I end this section with a quote from Terrence Tao’s blog post, titled There’s more to mathematics than rigour and proofs:
One can roughly divide mathematical education into three stages:
- The “pre-rigorous” stage, in which mathematics is taught in an informal, intuitive manner, based on examples, fuzzy notions, and hand-waving. (For instance, calculus is usually first introduced in terms of slopes, areas, rates of change, and so forth.) The emphasis is more on computation than on theory. This stage generally lasts until the early undergraduate years.

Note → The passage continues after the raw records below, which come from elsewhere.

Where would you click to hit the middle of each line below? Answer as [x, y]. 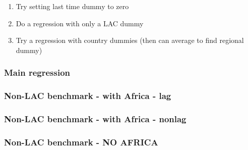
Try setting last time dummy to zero [72, 6]
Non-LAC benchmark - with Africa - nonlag [95, 118]
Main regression [37, 72]
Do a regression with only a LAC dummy [80, 23]
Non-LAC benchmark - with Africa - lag [88, 96]
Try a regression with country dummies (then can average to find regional [130, 40]
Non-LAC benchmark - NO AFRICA [81, 142]
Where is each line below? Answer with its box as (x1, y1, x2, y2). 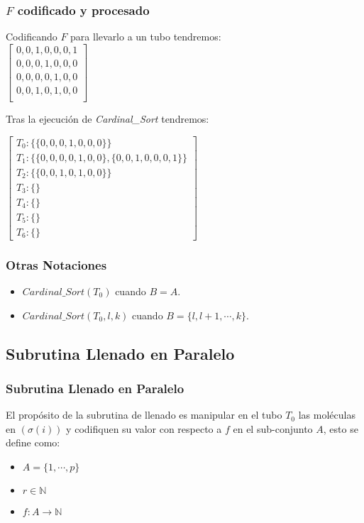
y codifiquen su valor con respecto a (66, 421, 222, 436)
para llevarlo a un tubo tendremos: (70, 29, 221, 44)
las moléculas (298, 407, 355, 422)
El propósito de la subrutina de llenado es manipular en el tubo (6, 407, 282, 422)
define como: (6, 435, 60, 450)
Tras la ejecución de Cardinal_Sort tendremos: (6, 111, 209, 126)
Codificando (6, 29, 57, 44)
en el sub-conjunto (233, 421, 313, 436)
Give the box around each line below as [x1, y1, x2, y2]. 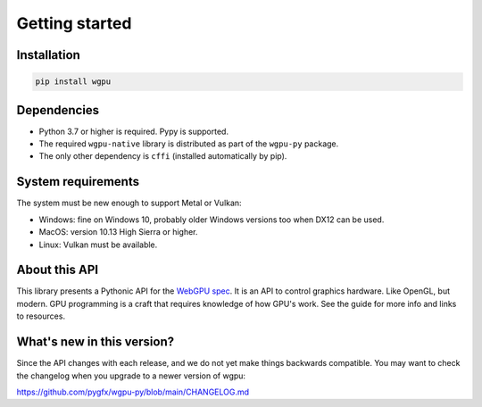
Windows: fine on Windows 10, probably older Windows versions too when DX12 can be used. [38, 214, 385, 225]
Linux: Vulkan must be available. [38, 239, 158, 250]
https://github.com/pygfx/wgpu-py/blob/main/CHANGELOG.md [16, 386, 250, 397]
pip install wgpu [35, 77, 112, 87]
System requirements [16, 174, 140, 189]
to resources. [16, 311, 66, 321]
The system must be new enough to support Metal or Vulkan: [16, 197, 242, 209]
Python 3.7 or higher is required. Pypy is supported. [38, 126, 229, 137]
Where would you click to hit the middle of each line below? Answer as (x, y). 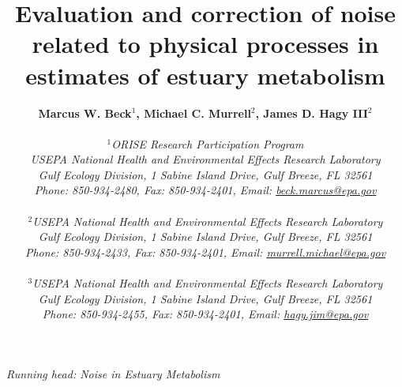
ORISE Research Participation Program (208, 143)
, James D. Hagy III (312, 113)
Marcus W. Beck (85, 113)
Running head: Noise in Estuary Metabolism (113, 373)
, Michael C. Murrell (193, 113)
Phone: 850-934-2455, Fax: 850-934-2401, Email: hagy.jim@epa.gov (205, 314)
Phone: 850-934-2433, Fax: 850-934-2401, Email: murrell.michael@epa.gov (205, 252)
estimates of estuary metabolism (205, 75)
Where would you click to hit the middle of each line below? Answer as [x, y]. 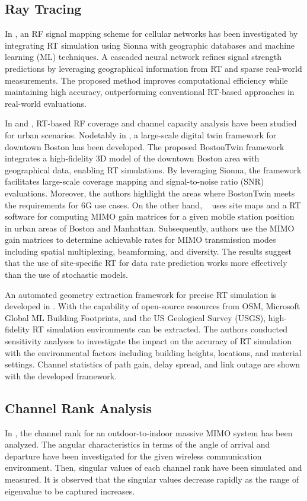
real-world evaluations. [46, 103]
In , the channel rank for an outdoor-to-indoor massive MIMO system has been [149, 432]
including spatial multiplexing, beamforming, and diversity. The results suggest [148, 251]
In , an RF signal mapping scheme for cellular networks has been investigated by [151, 34]
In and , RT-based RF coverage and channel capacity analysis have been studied [151, 123]
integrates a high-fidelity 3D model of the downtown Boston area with [132, 158]
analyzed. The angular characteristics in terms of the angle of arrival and [137, 444]
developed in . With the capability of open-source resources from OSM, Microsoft [153, 306]
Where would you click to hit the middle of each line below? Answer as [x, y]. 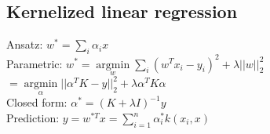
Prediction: [33, 118]
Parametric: [35, 63]
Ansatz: [25, 44]
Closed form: [37, 102]

- The “rigorous” stage, in which one is now taught that in order to do maths “properly”, one needs to work and think in a much more precise and formal manner (e.g. re-doing calculus by using epsilons and deltas all over the place). The emphasis is now primarily on theory; and one is expected to be able to comfortably manipulate abstract mathematical objects without focusing too much on what such objects actually “mean”. This stage usually occupies the later undergraduate and early graduate years.
- The “post-rigorous” stage, in which one has grown comfortable with all the rigorous foundations of one’s chosen field, and is now ready to revisit and refine one’s pre-rigorous intuition on the subject, but this time with the intuition solidly buttressed by rigorous theory. (For instance, in this stage one would be able to quickly and accurately perform computations in vector calculus by using analogies with scalar calculus, or informal and semi-rigorous use of infinitesimals, big-O notation, and so forth, and be able to convert all such calculations into a rigorous argument whenever required.) The emphasis is now on applications, intuition, and the “big picture”. This stage usually occupies the late graduate years and beyond.

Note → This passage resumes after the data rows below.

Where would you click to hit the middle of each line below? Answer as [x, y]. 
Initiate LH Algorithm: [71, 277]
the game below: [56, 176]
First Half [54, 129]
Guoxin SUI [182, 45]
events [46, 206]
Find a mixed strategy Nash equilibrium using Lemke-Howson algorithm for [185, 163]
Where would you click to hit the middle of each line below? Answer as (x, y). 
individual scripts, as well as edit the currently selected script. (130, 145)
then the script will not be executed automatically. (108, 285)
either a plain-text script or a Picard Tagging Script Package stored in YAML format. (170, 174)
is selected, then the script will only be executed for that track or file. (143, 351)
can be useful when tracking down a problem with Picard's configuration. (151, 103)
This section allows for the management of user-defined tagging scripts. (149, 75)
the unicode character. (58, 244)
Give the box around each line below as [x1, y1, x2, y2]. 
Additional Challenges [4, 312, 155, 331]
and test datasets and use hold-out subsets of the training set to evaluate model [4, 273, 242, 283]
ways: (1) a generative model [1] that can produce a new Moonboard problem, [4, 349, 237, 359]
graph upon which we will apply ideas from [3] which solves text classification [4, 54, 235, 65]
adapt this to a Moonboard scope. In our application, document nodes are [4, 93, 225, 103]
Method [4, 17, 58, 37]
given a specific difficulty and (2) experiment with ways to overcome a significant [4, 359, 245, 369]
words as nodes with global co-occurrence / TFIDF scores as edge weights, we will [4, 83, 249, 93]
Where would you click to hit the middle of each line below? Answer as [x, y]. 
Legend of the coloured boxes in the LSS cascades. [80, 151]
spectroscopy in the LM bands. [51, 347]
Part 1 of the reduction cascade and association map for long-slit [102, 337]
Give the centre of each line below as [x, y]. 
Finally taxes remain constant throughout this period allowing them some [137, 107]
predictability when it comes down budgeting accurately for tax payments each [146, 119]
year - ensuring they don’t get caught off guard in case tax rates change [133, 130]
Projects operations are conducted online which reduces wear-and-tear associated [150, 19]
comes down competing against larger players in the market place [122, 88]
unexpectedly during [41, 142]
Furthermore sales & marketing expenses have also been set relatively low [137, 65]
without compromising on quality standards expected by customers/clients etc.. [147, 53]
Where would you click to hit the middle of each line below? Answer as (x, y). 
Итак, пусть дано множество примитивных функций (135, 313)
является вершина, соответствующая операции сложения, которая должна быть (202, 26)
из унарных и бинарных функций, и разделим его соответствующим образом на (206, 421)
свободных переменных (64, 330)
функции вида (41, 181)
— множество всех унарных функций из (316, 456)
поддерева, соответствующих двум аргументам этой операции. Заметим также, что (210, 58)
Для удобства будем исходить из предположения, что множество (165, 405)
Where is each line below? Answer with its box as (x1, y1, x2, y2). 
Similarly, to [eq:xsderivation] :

The transition from the first stage to the second is well known to be rather traumatic, with the dreaded “proof-type questions” being the bane of many a maths undergraduate. (See also “There’s more to maths than grades and exams and methods“.) But the transition from the second to the third is equally important, and should not be forgotten.

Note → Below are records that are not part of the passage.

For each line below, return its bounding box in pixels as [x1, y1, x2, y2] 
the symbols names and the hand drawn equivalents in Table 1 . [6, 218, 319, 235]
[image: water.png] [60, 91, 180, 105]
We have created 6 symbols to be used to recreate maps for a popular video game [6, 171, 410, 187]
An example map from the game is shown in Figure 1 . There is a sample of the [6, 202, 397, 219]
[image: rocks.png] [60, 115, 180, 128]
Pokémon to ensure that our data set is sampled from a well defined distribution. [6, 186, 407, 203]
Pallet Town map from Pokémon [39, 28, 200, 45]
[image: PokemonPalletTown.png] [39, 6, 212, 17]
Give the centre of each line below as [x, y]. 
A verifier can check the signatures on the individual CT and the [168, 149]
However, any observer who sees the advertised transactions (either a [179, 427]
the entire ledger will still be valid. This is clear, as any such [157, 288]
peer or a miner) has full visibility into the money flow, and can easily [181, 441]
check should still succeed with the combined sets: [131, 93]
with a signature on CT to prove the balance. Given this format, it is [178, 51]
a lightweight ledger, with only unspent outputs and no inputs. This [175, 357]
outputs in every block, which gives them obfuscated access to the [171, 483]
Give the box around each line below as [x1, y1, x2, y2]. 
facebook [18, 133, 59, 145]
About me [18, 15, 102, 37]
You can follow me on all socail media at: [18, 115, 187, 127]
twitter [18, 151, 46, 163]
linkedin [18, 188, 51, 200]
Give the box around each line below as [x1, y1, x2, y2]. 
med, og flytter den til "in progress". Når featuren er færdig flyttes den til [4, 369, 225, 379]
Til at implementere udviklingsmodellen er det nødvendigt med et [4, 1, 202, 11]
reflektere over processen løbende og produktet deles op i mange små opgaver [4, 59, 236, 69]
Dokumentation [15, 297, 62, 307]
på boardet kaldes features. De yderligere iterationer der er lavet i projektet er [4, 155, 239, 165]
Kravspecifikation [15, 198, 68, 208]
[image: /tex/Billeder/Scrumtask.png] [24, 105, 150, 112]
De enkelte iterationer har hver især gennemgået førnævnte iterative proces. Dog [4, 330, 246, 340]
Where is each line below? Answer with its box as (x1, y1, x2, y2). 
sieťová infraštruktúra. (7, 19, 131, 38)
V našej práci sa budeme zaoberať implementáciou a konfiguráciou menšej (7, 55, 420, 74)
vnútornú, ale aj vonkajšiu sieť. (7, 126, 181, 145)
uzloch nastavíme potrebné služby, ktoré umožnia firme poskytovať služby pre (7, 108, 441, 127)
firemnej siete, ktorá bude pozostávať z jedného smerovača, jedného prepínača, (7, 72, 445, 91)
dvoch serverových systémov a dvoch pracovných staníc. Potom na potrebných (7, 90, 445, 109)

Will I ever use this in my job?
This is the trickiest question to answer, because the short answer is almost no. I would be willing to make an uneducated guess that almost 90% of working software engineers do not actually use proofs for their jobs. Most of them do not need to understand logic. Most of them do not need to prove their programs are correct. And this might be a reason why one might choose to ignore half of this module’s content. (Noting that knowing graphs, combinatorics and probability are still useful for a lot of engineers)
The longer answer is that not knowing the concepts (especially the first half) will almost definitely be to your detriment for the higher level topics. Especially algorithms, databases, and so on. In terms of the long term benefits when it comes to picking up other concepts in computer science, this is where it all begins.